青眼阿大则是走过來低声说:“多亏他沒有了意识,不然他想要杀死你早就咬断了你的动脉了,这小子是被恶灵附体了,你们小心点,这周围全他娘的是那玩意,一个个凶狠的厉害,不知道峰少爷能不能对付得了,”
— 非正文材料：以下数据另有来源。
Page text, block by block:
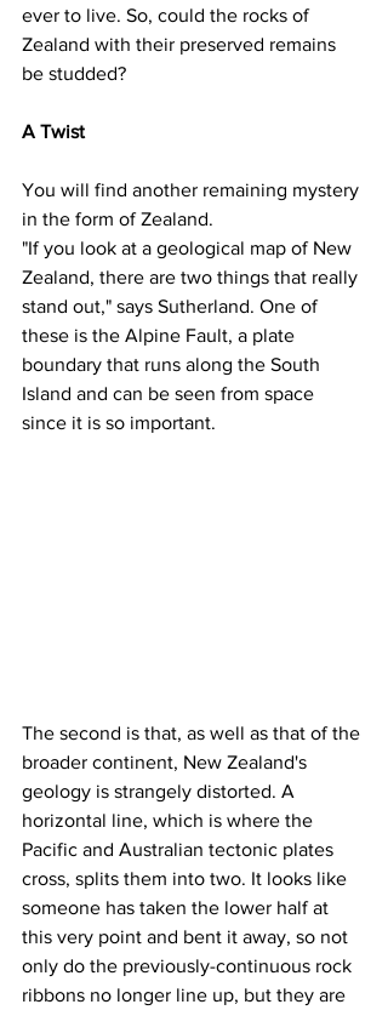
ever to live. So, could the rocks of
Zealand with their preserved remains
be studded?
A Twist
You will find another remaining mystery
in the form of Zealand.
"If you look at a geological map of New
Zealand, there are two things that really
stand out," says Sutherland. One of
these is the Alpine Fault, a plate
boundary that runs along the South
Island and can be seen from space
since it is so important.
The second is that, as well as that of the
broader continent, New Zealand's
geology is strangely distorted. A
horizontal line, which is where the
Pacific and Australian tectonic plates
cross, splits them into two. It looks like
someone has taken the lower half at
this very point and bent it away, so not
only do the previously-continuous rock
ribbons no longer line up, but they are
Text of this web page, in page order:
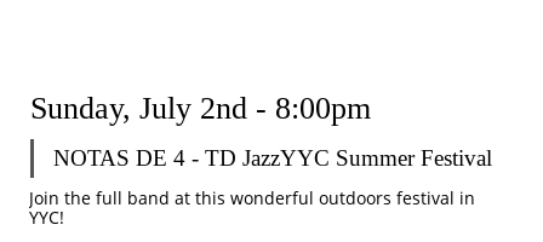
NOTAS DE 4 - TD JazzYYC Summer Festival
Join the full band at this wonderful outdoors festival in
YYC!
Sunday, July 2nd - 8:00pm
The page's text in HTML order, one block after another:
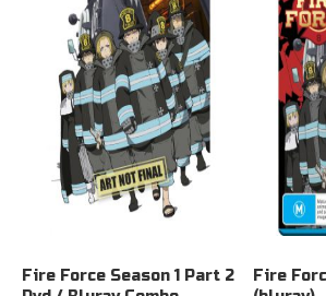
Fire Force Season 1 Part 2
Fire
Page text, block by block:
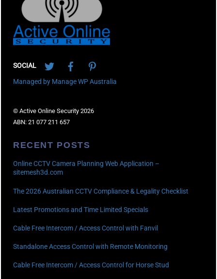
SOCIAL
Managed by Manage WP Australia
© Active Online Security 2026
ABN: 21 077 211 657
RECENT POSTS
Online CCTV Camera Planning Web Application –
sitemesh3d.com
The 2026 Australian CCTV Compliance & Legality Checklist
Latest Promotions and Time Limited Specials
Cable Free Intercom / Access Control with Fanvil
Standalone Access Control with Remote Monitoring
Cable Free Intercom / Access Control for Horse Stud
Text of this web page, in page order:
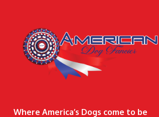
Where America’s Dogs come to be

一听到恶灵俩字,兄弟们顿时就都不说话了,马猴子更是不叫唤了,他们可是吃过了那东西的苦头,如今又是一群恶灵,这玩意还跟那钩蛇不一样,它们时隐时现,可以自己控制什么时候现身,
换句话说,就是这恶灵想要吓唬人的时候,它们就用意念控制自己形成实体,让人可以看到,从而对人产生心理上的打击,如果它们想要置人于死地,就可以以隐身的形式出现,这样就能在暗处很好的下手,兄弟们当中只有青眼阿大和周跃峰能够看到这东西,兄弟们心里全都沒有谱,不知道该如何应对,
被贴了符纸在脑袋上的小段身体僵硬,就如同一具僵尸一般,周跃峰朝着兄弟们摆了摆手,马猴子和崔胖子立刻跑了过去,崔胖子说:“峰哥怎么了,我们有什么能帮你的,”
周跃峰指了指地上躺着的小段说:“你们俩把他给我抬走,而且千万小心不要碰掉符咒,我先对付这些恶灵,他一会儿再收拾,”俩人会意立刻一人抬头一人抬脚的把小段给抬到了一边,
接着就看到周跃峰如同鬼魅一般身子一软就盘膝坐在了地上,接着他也沒说话,将青蚨剑贴身放在了地上,双手交叉,在胸前來回饶了几圈,接着右手伸出了食指和中指两根手指,向上这么一指,就有数不清的灵符从乾坤袋里自己飞出,
这法子周跃峰从來沒有用过,这下子可让兄弟们大开眼界,马猴子张大了嘴仰头看着那些符纸说到:“峰哥当真是深藏不漏,我跟着他这么多年,还不知道他会这一手,也不知道这是什么功力,能不能收拾了那些恶灵,”
青眼阿大毕竟年岁大,多少也是见过世面的,这功法虽然他不会,但是他也是懂一些的,他抬头看着那些纷飞的符纸说到:“沒想到这追根述源的本事,这小子年纪轻轻的就练到了如此境界,”
众人一听他懂,全都要求他给自己讲一讲,青眼阿大说:“这功法我也只是听说,但是我活了这么多年,还从來沒有看到谁使用过,今天我老张也算是开了眼了,这功法简单來说就是能够找到恶灵死亡的关键,”
毕方说:“我也是玄门中人,这收服恶灵只要将他们收到袋子里,或者净化引灵,再或者直接超度不就行了,找他们的根源和关键干啥,这不是浪费时间吗,我看这法子也沒有那么灵,恐怕只是虚招而已,”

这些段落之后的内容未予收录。